Les recours possibles pour contester une sanction

Toute entreprise condamnée peut contester le montant de la sanction infligée et/ou la publication de la décision, par le biais d'un recours administratif (recours gracieux ou hiérarchique) et/ou d'une action contentieuse.

Sur le fond, les recours administratifs ont peu de chances de succès si l'entreprise n'a pas d'arguments supplémentaires à faire valoir par rapport à ceux déjà développés lors de l'instruction et en réponse au procès-verbal d'infraction qui lui a été adressé. Les recours contentieux aboutissant à une issue favorable pour l'entreprise condamnée sont rares mais méritent tout de même d'être tentés, notamment en cas d'erreur manifeste d'appréciation de l'administration ; par exemple, s'il peut être démontré que la sanction est hors de proportions avec le montant de la rétention de trésorerie engendrée par le retard de paiement, critère principal de détermination de l'amende.

Il convient de relever que, lorsqu'une sanction est prononcée, sa publication sur le site de la DGCCRF est immédiate, ce qui expose l'entreprise en cause à une atteinte réputationnelle.

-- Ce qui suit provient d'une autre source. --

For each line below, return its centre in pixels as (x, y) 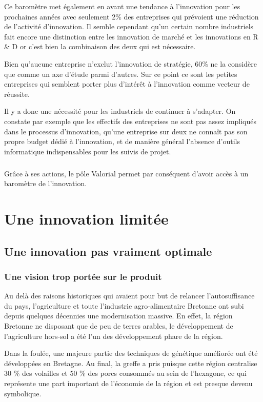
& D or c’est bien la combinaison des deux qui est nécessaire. (100, 46)
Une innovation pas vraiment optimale (108, 251)
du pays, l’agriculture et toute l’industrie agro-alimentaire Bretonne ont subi (124, 305)
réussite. (17, 94)
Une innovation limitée (86, 219)
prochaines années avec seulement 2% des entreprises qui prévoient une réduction (131, 16)
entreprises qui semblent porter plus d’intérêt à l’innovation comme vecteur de (127, 84)
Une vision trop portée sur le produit (83, 276)
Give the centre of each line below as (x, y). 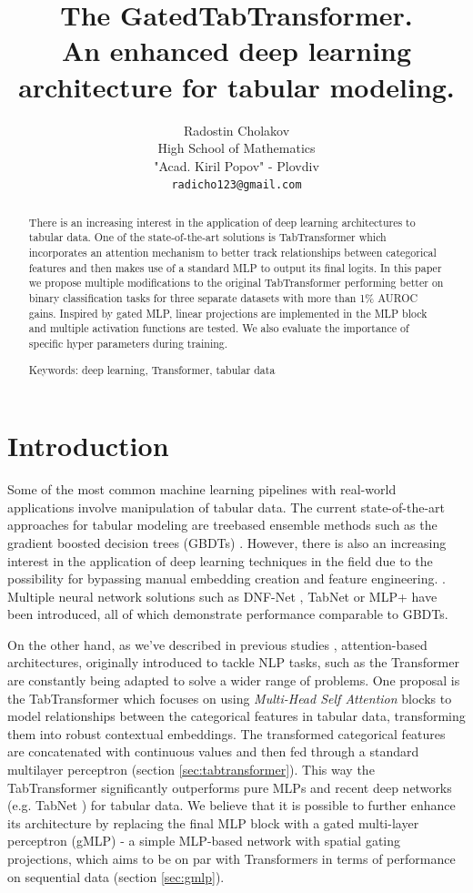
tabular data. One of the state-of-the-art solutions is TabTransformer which (207, 237)
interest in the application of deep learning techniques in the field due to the (220, 560)
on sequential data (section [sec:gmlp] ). (116, 876)
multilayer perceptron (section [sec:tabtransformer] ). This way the (191, 770)
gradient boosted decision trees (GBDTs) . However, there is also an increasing (227, 542)
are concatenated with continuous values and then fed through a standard (213, 751)
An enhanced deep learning (236, 51)
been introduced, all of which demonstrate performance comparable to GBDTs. (228, 614)
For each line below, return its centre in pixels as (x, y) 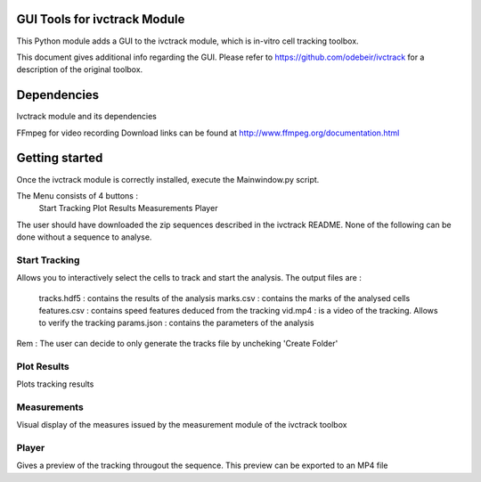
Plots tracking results (55, 384)
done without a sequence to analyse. (84, 237)
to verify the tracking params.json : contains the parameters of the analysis (177, 323)
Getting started (60, 158)
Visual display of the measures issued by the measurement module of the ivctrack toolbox (182, 425)
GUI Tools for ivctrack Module (101, 19)
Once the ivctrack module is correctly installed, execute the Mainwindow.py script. (168, 179)
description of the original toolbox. (80, 69)
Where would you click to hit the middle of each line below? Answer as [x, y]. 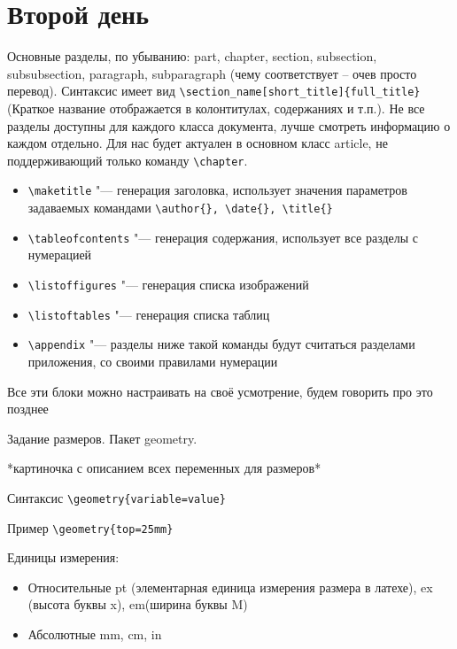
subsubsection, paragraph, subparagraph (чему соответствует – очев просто [212, 73]
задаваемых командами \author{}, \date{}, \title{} [180, 208]
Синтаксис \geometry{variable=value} [116, 497]
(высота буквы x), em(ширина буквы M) [138, 604]
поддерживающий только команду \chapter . [128, 160]
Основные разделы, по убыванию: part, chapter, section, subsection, [192, 56]
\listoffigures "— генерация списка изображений [168, 284]
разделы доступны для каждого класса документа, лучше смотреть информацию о [229, 125]
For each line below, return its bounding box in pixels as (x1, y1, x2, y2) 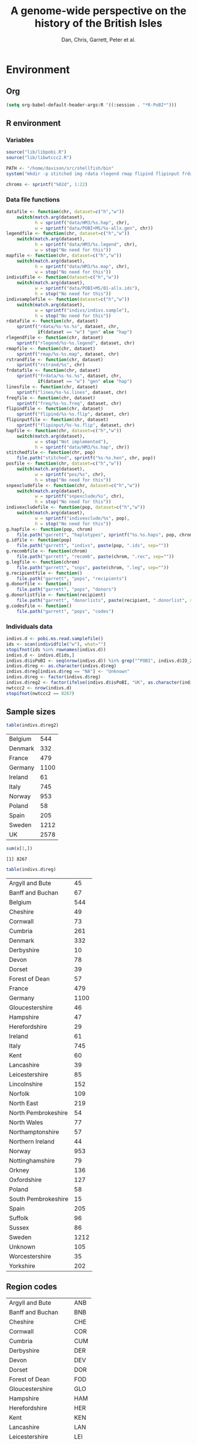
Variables (6, 135, 34, 144)
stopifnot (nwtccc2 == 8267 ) (6, 690, 75, 696)
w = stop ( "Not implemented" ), (35, 439, 109, 445)
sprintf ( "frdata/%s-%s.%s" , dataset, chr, (16, 373, 122, 379)
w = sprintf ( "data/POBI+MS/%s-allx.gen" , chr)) (35, 225, 154, 231)
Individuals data (6, 622, 53, 631)
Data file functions (6, 196, 60, 204)
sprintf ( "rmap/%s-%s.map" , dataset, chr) (16, 351, 119, 357)
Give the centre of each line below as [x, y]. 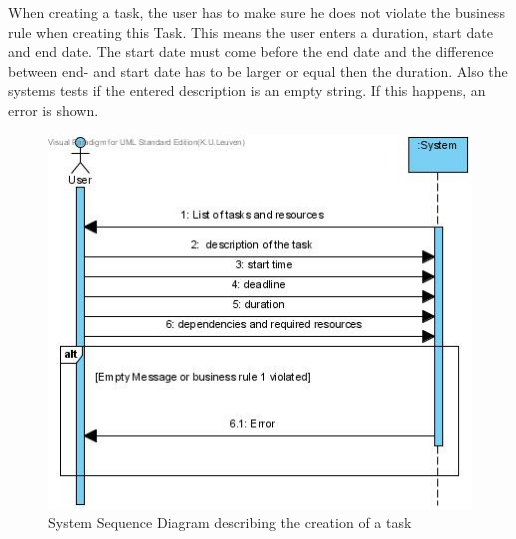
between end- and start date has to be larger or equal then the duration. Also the [258, 70]
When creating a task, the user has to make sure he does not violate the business [256, 12]
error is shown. [53, 109]
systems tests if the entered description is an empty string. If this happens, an [247, 90]
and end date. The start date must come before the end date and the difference [251, 51]
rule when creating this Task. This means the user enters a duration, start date [250, 31]
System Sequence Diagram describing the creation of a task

Afin d'éviter qu'une telle publication n'intervienne, un recours en référé visant la suspension de l'exécution provisoire peut être initié, mais elle est difficile à obtenir en pratique.

(1) Si l'entreprise débitrice du paiement est un pouvoir adjudicateur au sens du Code de la commande publique, les délais maximums de paiement des prestataires et des sous-traitants ne sont pas encadrés par le Code de commerce mais par le Code de la commande publique, aux articles R. 2192-10 et R. 2192-11 ; ils vont de 30 à 60 jours selon la catégorie de pouvoir adjudicateur concernée.

Ce qu'il faut retenir

  • Considérant le caractère quasi automatique des sanctions en matière de retard de paiement et les difficultés rencontrées par les entreprises condamnées à obtenir une annulation ou une diminution de l'amende (ainsi que le retrait de la publication sur le site de la DGCCRF), la plus grande vigilance est recommandée.
  • Les opérateurs ont tout intérêt à anticiper de futurs contrôles par une organisation interne efficace, les retards de paiement étant de plus en plus sévèrement sanctionnés.
  • Cette tendance pourrait par ailleurs se confirmer au niveau européen, alors qu'un projet de règlement fixant un délai de paiement plafond de 30 jours pour toutes les transactions commerciales est en cours d'examen.